- Assignment -
List each line of the data in which the string "order" appears.
**** Recorded data ****
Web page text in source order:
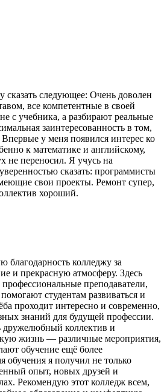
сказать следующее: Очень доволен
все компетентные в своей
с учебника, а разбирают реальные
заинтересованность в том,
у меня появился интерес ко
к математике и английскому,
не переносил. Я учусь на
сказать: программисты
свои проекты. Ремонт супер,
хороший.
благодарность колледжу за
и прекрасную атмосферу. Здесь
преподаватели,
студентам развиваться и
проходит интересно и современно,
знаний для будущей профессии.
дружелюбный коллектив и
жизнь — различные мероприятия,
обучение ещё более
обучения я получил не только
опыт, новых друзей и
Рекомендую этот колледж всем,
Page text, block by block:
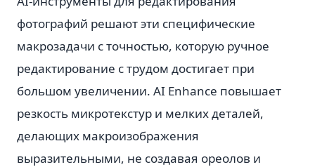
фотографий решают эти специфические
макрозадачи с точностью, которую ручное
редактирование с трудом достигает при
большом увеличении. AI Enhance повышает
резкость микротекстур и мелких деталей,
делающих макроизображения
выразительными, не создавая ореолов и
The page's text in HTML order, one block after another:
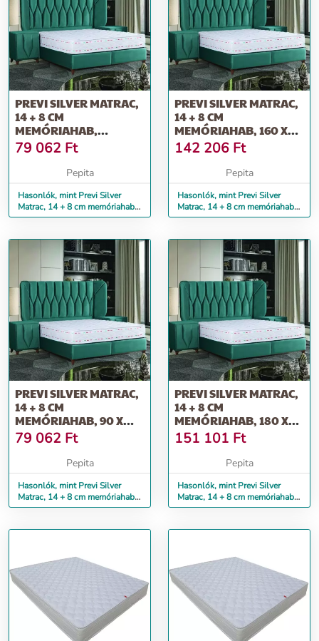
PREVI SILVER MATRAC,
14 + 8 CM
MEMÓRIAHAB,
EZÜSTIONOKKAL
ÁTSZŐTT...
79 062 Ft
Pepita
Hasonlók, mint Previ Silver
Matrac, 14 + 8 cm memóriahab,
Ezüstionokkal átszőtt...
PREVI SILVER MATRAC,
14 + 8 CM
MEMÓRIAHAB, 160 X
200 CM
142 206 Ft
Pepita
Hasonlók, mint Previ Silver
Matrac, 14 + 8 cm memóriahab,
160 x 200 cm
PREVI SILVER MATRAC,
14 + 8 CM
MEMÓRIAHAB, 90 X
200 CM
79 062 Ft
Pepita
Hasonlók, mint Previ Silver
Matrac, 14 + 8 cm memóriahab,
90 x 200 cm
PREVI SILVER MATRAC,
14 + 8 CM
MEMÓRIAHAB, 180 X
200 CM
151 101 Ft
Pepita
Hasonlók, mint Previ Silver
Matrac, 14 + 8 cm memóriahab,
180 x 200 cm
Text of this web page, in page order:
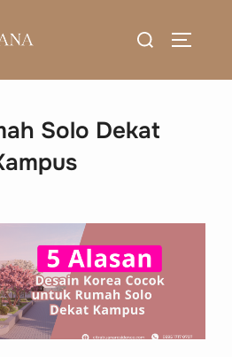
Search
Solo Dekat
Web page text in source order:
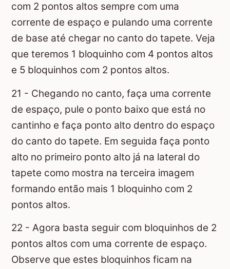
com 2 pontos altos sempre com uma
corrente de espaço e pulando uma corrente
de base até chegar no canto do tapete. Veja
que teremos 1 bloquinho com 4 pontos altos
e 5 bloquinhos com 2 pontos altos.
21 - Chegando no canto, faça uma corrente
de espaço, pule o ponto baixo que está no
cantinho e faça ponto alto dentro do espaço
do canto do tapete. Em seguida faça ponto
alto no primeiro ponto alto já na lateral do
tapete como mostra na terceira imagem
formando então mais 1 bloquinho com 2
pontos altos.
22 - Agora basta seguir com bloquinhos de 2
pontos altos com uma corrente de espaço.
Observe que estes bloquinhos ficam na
****
- Answer for the task -
Web page text in source order:
The page's text in HTML order, one block after another:
Text of this web page, in page order:
Web page text in source order:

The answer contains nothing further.